As with modules we have been using so far (such as math, turtle, random), we need to import middimage before using it. However, since middimage is not a built-in module in Python, you will need to include it in the folder you are working in (I will provide the middimage module in your repls). Some of these operations will make more sense with some examples, so let's get into some image processing! Here are some questions to ask yourself as you work on an image processing problem:

what is the size of the original image? what is the size of the resulting image?
how many channels (either 1 or 3) will be in the resulting image?
how should you loop through the rows/columns to process pixels in the original image?
how does an iteration through the pixel rows/columns in the original image map to a row/column in the resulting image?
how should we compute the color for the pixels in the resulting image?

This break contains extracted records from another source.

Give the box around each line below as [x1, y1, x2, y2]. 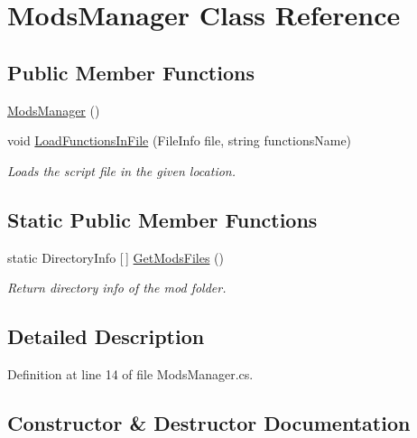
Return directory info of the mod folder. [7, 278, 227, 297]
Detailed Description [7, 322, 205, 350]
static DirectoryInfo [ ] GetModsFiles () [7, 247, 224, 266]
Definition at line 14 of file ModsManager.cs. [7, 364, 254, 383]
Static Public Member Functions [7, 205, 318, 233]
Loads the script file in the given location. [7, 161, 236, 180]
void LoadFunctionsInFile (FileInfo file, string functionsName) [7, 131, 352, 150]
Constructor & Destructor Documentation [7, 408, 411, 436]

example 1: upside down (video)

Let's read an image and flip it upside down. In response to the questions above, the size and number of channels in the resulting image will be the same as the original image. We will loop through all pixels in the width and height of the original image. The map from the original image to the resulting image is that the horizontal pixel locations are the same, but the vertical pixel locations become height - i -1 where i is the current pixel row being processed. The -1 is there so we don't go out of bounds! The resulting pixel colors (after the map) will be the same as the original pixel colors.

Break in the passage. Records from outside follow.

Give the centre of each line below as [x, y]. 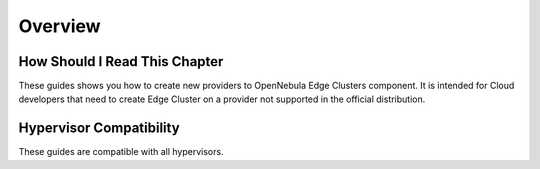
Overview [59, 26]
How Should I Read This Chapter [121, 61]
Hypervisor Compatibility [99, 128]
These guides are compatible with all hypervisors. [121, 152]

example 2: abstract art (video)

Let's do another example. This time, we will do two things: (1) we will swap the left and right portions of the image (down the vertical midline) and (2) we will only have blue components of the color in the left portion while darkening all components of the color in the right side. Please note that this is an artificial example and not something you would generally be doing (unless you're creating abstract art?), however, it will give you all the tools you need to work on the lab and homework this week.

Again, the resulting image is going to have the same width, height and number of channels as the original image. Also, we will loop through all pixels in the vertical direction (height number of pixels), however, we only need to loop through half the pixels in the horizontal direction. We loop through half the width because we can make two assignments for the left and right portions of the resulting image. We first retrieve the color of the pixel on the right side of the original image and store this in the variable c. To assign the new pixel color on the left side, we just zero out the red and green components (a 0 in the first two items in the tuple). We then retrieve the appropriate pixel color to assign in the right and darken it by multiplying the components by some factors. I picked attenuation factors of $0.8$, $0.5$ and $0.2$ on the red, green and blue components, respectively, but these could have been anything (or maybe something specific to your application).